### Records from a dataset

———

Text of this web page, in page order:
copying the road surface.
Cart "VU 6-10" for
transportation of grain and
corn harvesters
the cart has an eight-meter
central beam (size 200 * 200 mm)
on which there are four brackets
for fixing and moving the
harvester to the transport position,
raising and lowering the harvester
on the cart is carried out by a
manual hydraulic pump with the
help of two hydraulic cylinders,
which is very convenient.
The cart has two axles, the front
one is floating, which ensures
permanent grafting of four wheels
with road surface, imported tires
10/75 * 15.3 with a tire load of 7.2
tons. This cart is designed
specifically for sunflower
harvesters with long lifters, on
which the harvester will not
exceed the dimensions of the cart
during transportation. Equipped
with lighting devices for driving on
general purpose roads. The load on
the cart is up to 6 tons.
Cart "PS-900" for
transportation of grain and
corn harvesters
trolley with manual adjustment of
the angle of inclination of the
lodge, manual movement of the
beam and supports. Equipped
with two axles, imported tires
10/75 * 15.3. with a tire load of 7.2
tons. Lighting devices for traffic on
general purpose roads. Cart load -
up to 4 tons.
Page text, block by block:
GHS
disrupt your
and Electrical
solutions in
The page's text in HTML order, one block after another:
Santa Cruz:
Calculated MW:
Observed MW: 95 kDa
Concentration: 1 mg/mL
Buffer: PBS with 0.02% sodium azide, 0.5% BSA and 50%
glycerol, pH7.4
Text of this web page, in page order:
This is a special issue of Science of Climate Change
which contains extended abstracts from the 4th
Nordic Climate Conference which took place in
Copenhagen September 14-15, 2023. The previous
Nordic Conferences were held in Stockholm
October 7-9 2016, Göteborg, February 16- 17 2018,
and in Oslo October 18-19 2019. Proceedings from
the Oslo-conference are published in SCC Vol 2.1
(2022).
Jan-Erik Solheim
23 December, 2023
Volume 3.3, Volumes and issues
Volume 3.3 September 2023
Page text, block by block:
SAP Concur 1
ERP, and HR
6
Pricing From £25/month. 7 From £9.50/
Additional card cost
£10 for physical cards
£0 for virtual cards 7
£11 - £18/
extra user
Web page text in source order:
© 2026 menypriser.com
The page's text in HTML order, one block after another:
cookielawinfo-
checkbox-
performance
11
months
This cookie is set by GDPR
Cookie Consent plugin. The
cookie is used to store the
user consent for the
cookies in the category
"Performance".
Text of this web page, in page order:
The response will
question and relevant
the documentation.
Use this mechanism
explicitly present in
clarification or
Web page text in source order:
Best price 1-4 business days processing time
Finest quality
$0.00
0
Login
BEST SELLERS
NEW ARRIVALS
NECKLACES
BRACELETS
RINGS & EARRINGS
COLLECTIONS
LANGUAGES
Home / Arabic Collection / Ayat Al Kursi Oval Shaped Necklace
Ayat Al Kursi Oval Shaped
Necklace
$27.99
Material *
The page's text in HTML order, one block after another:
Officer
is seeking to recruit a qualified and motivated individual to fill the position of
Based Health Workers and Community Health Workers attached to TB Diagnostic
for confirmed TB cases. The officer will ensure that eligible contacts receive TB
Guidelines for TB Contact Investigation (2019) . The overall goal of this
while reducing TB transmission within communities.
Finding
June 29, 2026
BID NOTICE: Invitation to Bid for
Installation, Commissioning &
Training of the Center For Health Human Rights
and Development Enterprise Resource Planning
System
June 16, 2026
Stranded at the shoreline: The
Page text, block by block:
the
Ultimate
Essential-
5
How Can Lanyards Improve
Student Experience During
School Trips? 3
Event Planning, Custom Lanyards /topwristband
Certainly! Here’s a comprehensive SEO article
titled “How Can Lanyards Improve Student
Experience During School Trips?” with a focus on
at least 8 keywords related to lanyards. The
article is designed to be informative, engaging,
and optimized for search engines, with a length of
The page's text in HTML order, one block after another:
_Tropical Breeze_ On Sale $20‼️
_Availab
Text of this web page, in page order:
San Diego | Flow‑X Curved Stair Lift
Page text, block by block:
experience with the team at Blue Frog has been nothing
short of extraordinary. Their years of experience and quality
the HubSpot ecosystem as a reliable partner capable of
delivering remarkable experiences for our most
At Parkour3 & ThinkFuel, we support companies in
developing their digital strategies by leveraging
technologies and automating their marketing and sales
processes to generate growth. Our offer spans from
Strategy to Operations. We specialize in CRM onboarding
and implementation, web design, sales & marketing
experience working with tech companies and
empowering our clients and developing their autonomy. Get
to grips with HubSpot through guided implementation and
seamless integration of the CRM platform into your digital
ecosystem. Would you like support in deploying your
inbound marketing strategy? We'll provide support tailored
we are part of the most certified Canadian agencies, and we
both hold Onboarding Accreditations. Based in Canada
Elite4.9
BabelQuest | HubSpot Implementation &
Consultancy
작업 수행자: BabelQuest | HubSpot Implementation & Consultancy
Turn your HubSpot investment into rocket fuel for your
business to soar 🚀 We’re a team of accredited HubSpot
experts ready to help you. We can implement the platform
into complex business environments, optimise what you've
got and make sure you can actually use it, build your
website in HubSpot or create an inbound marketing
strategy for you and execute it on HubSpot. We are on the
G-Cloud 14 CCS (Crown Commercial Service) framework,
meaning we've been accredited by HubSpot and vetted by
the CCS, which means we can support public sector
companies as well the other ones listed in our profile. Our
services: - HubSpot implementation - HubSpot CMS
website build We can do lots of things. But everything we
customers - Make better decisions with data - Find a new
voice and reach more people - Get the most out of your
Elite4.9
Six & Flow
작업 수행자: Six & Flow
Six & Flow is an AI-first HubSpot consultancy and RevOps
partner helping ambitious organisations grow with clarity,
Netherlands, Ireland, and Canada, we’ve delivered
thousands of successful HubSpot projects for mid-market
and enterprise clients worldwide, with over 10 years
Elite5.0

———

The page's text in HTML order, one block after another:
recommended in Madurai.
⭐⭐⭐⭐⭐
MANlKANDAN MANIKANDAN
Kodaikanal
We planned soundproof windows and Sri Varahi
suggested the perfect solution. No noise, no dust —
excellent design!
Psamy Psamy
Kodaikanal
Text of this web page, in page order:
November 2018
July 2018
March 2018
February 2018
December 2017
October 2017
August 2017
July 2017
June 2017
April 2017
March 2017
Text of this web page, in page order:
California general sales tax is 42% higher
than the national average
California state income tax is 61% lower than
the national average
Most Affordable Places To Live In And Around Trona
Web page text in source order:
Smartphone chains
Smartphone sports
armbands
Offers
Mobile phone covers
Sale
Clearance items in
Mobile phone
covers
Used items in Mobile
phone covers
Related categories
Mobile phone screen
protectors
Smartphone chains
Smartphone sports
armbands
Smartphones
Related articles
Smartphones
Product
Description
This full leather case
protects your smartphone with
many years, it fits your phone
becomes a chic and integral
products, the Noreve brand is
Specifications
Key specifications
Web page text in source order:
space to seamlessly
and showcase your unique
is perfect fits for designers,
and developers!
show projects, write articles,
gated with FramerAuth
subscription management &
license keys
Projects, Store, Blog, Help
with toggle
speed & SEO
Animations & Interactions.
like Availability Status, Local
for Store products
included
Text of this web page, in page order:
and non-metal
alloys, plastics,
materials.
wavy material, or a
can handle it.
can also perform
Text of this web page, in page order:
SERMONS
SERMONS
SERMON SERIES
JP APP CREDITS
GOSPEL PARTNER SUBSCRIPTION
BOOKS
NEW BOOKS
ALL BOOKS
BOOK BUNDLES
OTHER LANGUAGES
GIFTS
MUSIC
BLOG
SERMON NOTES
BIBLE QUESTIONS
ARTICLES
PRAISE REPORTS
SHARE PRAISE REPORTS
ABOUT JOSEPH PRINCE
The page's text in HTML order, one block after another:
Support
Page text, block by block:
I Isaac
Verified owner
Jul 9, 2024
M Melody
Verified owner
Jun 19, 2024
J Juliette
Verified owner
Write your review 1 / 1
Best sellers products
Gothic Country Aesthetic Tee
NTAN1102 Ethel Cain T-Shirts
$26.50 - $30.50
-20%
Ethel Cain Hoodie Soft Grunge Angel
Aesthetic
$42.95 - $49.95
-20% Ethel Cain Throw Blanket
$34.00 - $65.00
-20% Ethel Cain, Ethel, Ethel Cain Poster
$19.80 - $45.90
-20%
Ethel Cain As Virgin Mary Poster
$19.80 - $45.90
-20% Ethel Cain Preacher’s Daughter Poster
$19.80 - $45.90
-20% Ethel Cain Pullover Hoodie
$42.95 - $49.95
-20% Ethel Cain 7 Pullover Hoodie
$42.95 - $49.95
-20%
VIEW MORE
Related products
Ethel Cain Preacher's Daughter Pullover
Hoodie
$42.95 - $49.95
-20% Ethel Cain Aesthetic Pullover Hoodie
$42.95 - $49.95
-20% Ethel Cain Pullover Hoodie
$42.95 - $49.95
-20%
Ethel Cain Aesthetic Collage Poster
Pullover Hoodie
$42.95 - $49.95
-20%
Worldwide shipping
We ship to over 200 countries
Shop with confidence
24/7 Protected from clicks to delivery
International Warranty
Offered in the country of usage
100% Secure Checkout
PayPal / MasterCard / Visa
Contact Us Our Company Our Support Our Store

———

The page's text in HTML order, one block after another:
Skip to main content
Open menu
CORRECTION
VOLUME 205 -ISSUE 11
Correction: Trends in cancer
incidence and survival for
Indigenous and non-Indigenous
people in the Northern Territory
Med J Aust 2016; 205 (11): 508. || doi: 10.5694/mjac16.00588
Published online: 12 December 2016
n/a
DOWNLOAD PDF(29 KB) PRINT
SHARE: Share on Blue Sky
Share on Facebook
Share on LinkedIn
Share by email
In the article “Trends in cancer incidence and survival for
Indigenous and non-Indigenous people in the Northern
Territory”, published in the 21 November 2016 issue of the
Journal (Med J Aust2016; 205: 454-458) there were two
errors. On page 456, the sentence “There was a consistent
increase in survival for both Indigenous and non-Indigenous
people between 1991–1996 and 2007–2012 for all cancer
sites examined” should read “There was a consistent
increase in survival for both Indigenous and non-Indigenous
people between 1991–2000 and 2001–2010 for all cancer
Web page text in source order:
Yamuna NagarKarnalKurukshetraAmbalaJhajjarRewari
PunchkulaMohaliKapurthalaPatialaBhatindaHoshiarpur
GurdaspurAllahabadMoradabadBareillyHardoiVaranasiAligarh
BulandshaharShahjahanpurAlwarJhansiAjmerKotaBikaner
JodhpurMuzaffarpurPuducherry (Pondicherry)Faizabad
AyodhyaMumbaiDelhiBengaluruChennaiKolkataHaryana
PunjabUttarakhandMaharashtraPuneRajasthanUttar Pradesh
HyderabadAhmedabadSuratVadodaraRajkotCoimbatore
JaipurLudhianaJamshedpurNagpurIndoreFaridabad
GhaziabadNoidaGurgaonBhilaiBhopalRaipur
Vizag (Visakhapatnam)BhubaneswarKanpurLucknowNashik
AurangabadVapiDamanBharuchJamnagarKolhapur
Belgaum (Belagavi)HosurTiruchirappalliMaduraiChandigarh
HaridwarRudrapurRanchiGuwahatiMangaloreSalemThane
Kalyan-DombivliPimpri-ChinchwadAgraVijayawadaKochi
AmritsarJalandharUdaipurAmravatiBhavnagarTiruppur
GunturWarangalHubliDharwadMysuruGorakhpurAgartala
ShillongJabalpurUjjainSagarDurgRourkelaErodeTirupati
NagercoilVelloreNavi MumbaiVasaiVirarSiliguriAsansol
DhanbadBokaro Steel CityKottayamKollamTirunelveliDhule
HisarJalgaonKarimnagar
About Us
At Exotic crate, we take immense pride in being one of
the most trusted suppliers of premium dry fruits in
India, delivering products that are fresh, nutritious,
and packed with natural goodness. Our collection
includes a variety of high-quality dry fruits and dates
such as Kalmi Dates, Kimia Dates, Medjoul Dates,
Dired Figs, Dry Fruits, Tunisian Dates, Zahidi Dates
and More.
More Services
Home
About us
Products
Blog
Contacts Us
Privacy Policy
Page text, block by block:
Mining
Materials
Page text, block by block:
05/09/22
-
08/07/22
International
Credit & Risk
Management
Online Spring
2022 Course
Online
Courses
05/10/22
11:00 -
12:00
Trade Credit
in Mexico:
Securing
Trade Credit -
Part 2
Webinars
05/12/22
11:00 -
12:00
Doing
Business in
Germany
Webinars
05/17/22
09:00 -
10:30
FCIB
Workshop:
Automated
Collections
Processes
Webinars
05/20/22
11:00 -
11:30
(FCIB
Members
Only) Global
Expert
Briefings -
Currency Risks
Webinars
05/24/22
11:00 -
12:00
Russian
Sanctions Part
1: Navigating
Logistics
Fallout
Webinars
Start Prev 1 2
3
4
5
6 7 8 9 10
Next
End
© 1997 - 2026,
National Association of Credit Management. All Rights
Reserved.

———

### Activity
Among the records above, a stretch begins at the line containing "can also perform" and ends at the line containing "Related products". Restate that stretch word for word, and nothing else.

### Completed task
can also perform
Text of this web page, in page order:
SERMONS
SERMONS
SERMON SERIES
JP APP CREDITS
GOSPEL PARTNER SUBSCRIPTION
BOOKS
NEW BOOKS
ALL BOOKS
BOOK BUNDLES
OTHER LANGUAGES
GIFTS
MUSIC
BLOG
SERMON NOTES
BIBLE QUESTIONS
ARTICLES
PRAISE REPORTS
SHARE PRAISE REPORTS
ABOUT JOSEPH PRINCE
The page's text in HTML order, one block after another:
Support
Page text, block by block:
I Isaac
Verified owner
Jul 9, 2024
M Melody
Verified owner
Jun 19, 2024
J Juliette
Verified owner
Write your review 1 / 1
Best sellers products
Gothic Country Aesthetic Tee
NTAN1102 Ethel Cain T-Shirts
$26.50 - $30.50
-20%
Ethel Cain Hoodie Soft Grunge Angel
Aesthetic
$42.95 - $49.95
-20% Ethel Cain Throw Blanket
$34.00 - $65.00
-20% Ethel Cain, Ethel, Ethel Cain Poster
$19.80 - $45.90
-20%
Ethel Cain As Virgin Mary Poster
$19.80 - $45.90
-20% Ethel Cain Preacher’s Daughter Poster
$19.80 - $45.90
-20% Ethel Cain Pullover Hoodie
$42.95 - $49.95
-20% Ethel Cain 7 Pullover Hoodie
$42.95 - $49.95
-20%
VIEW MORE
Related products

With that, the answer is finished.